王大虎望了眼北方云层,眼中无波:“让他们改泊。江华灯火虽盛,终究是港,不是国。”
沧海龙吟號泊定第三码头。船身铁黑,舰徽银灰,一队军士沿甲板巡逻,步履齐整,刺刀倒映江华夜灯。舱中蒸汽机仍余余嘶鸣,主炮炮门开启,火药残气与焦油味混合,刺人鼻腔。港务工匠抬木梯登舰,细查舰腹轮轴与艏管排水,两艘小艇从舰腹放下,学员提图册下舰,赴海军附属学堂登记。

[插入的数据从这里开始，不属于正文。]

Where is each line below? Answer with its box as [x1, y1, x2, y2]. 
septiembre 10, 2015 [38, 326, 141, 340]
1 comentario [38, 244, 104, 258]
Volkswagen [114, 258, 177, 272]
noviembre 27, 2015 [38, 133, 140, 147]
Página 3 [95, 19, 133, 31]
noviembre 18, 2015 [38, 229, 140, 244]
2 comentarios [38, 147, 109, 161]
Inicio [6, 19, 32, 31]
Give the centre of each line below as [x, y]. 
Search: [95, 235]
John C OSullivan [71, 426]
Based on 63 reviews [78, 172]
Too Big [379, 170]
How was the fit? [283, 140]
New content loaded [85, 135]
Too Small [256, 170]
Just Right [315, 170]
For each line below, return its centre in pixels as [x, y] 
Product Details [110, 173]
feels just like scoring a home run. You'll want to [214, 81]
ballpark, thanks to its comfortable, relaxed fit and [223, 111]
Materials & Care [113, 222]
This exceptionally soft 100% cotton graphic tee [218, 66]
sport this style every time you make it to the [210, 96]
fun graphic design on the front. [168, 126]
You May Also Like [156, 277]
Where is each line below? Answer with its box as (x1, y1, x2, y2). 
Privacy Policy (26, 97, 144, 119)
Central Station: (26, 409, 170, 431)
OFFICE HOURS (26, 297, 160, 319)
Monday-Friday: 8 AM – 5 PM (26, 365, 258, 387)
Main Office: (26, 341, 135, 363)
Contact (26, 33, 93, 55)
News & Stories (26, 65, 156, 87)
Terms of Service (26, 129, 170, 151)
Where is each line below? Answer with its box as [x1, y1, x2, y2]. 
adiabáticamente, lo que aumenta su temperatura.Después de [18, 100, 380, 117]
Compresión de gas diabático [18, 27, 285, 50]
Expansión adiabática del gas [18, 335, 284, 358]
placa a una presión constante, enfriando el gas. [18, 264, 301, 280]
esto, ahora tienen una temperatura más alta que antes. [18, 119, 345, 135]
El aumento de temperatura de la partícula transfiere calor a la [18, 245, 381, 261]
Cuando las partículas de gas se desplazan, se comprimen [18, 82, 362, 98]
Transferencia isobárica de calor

晚宴设於东海楼三层,迎风临港,灯盏如云,银炭炉温酒,绢巾列席。北来舰官、新晋学员、租界贵胄、江华商人齐聚,席面铺九色锦,设牛骨汤、海蜇羹、秋柿干、倭地蜜酒,气氛熙熙然如世外。
江华《东海时报》以八號黑体在头版写道:
【特稿】沧海龙吟號歷时五十九日,逆洋流西风、横渡东大洋两万里,自“新中原”海岸返航江华——南高丽港务厅確认,龙吟號未中风暴、未病疫,全舰蒸汽运转良好。
消息甫出,轰动朝野。
汉阳成均馆儒生集体致函中书府,呼吁“设海图局、重定天文学”,並公开质疑传统《海东地誌》所载“大东尽处即为天地交界”一说。年轻士人金在昊更嘲讽:“原来天地边界之外,是牛肉与淡奶。”
春川工部观察使署立刻召开紧急会议,擬建“远洋器械研造所”。然副使朴在圭摇头道:“別说蒸汽,连江原道的锅炉都还靠柴烧。”一句话引得满堂沉默。
市场上的反应更加直接。江华南港鱼市內,一名搬运工盯著报纸发呆:“船真能开那么远那……那头是啥”
另一人抢答:“听说那边人吃肉不看日子,牛肉一天七顿,奶油像盐巴一样撒。”
“啥真的假的”
“我小舅子在码头当火夫,他说船上的明国兵一天三顿有汤有肉,吃不完还餵狗。”
“……那咱们搬去那边唄”
“搬你会开船还是会说话”
“我会吃肉。”
全场大笑,却笑得虚空。
江华城市学院社会学部紧急发起一项调查《对彼岸世界的幻想:南高丽民眾对新中原返航事件的反应研究》。
调查样本中有六成受访者认为“东大洋彼岸是天界”,另有一成半声称“愿意自费登船,只求吃上一口真牛排”。
沈千山阅报后,未言一语。他站在江华港务塔楼,远眺蒸汽轨道铺向码头,低声道:“我们这些年,拼死拼活爭一个立足之地。可人家,船一开,地球都不是圆的了。”
王大虎沉声:“我们还在爭盐,他们已经论淡奶。”
沈千山苦笑:“高丽民只有泡菜拌饭配萝卜,你们是牛肉、炊饼、蔗糖汽水……不过,也不坏。”
王大虎回头望他:“为什么”
“至少……我们知道天外有天,饭外有肉。”
那一晚,江华的港灯照耀整个东海岸,所有人都在梦中张望著——
他们不知“新中原”究竟是何样貌,
但他们知道,那里不缺肉,不缺糖,
而且那艘船,真能去,也真能回来。。。。